ASSIGNMENT: Leave out the pictures and restate the rest of the data exactly.
__________
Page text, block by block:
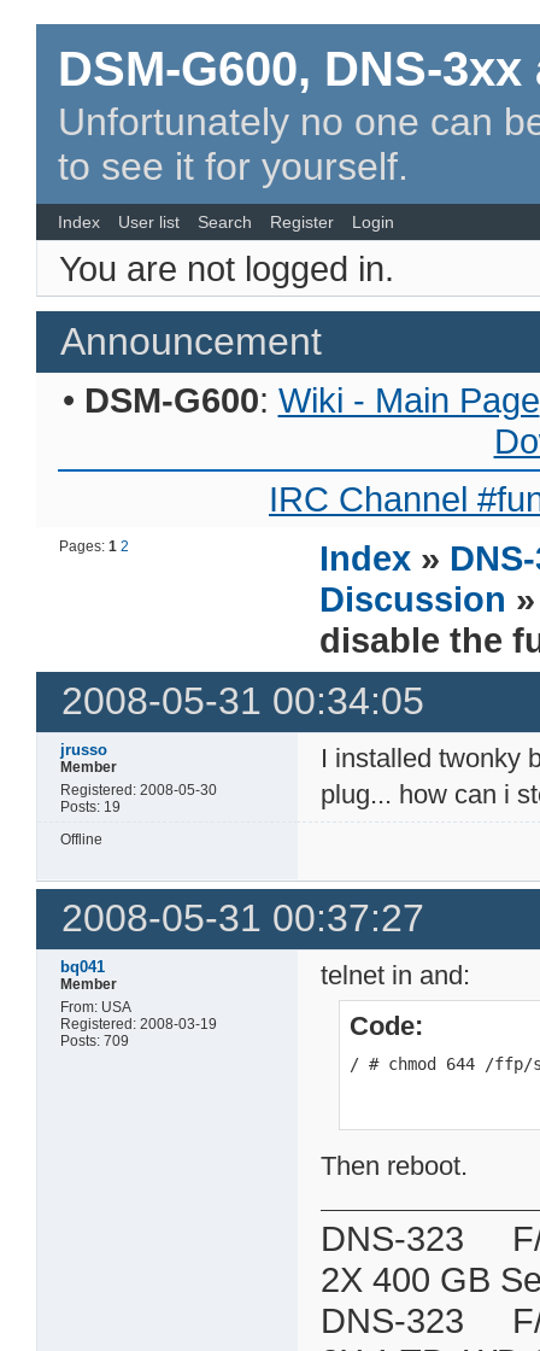
DSM-G600, DNS-
Unfortunately no one can
to see it for yourself.
Index User list Search Register Login
You are not logged in.
Announcement
• DSM-G600: Wiki - Main Page
IRC Channel
Pages:1 2 Index »
Discussion
disable the
2008-05-31 00:34:05
jrusso
Member
Registered: 2008-05-30
Posts: 19
I installed twonky
plug... how can i
Offline
2008-05-31 00:37:27
bq041
Member
From: USA
Registered: 2008-03-19
Posts: 709
telnet in and:
Code:
/ # chmod 644 /
Then reboot.
DNS-323 F/
2X 400 GB
DNS-323 F/
__________
WRITTEN SOLUTION:
Page text, block by block:
DSM-G600, DNS-
Unfortunately no one can
to see it for yourself.
Index User list Search Register Login
You are not logged in.
Announcement
• DSM-G600: Wiki - Main Page
IRC Channel
Pages:1 2 Index »
Discussion
disable the
2008-05-31 00:34:05
jrusso
Member
Registered: 2008-05-30
Posts: 19
I installed twonky
plug... how can i
Offline
2008-05-31 00:37:27
bq041
Member
From: USA
Registered: 2008-03-19
Posts: 709
telnet in and:
Code:
/ # chmod 644 /
Then reboot.
DNS-323 F/
2X 400 GB
DNS-323 F/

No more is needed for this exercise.